• About this task
Copy every record below exactly, leaving out any pictures.
+===+
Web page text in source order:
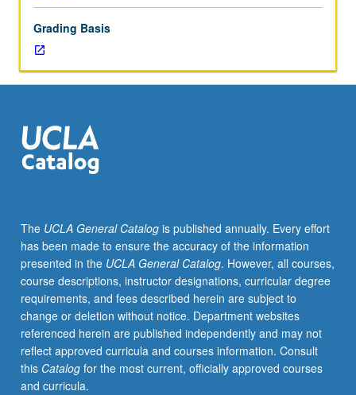
Grading Basis
The UCLA General Catalogis published annually. Every effort
has been made to ensure the accuracy of the information
presented in the UCLA General Catalog. However, all courses,
course descriptions, instructor designations, curricular degree
requirements, and fees described herein are subject to
change or deletion without notice. Department websites
referenced herein are published independently and may not
reflect approved curricula and courses information. Consult
this Catalogfor the most current, officially approved courses
and curricula.
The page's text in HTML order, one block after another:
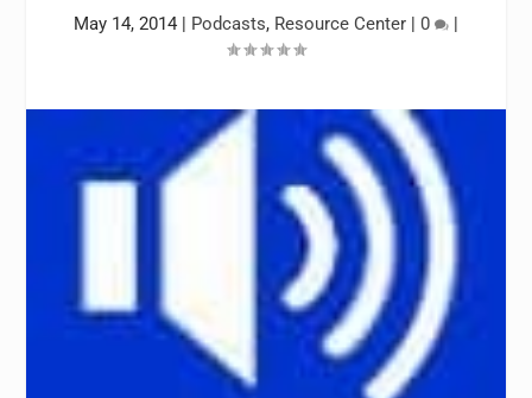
+===+
• Answer to the exercise
Web page text in source order:
Grading Basis
The UCLA General Catalogis published annually. Every effort
has been made to ensure the accuracy of the information
presented in the UCLA General Catalog. However, all courses,
course descriptions, instructor designations, curricular degree
requirements, and fees described herein are subject to
change or deletion without notice. Department websites
referenced herein are published independently and may not
reflect approved curricula and courses information. Consult
this Catalogfor the most current, officially approved courses
and curricula.
The page's text in HTML order, one block after another:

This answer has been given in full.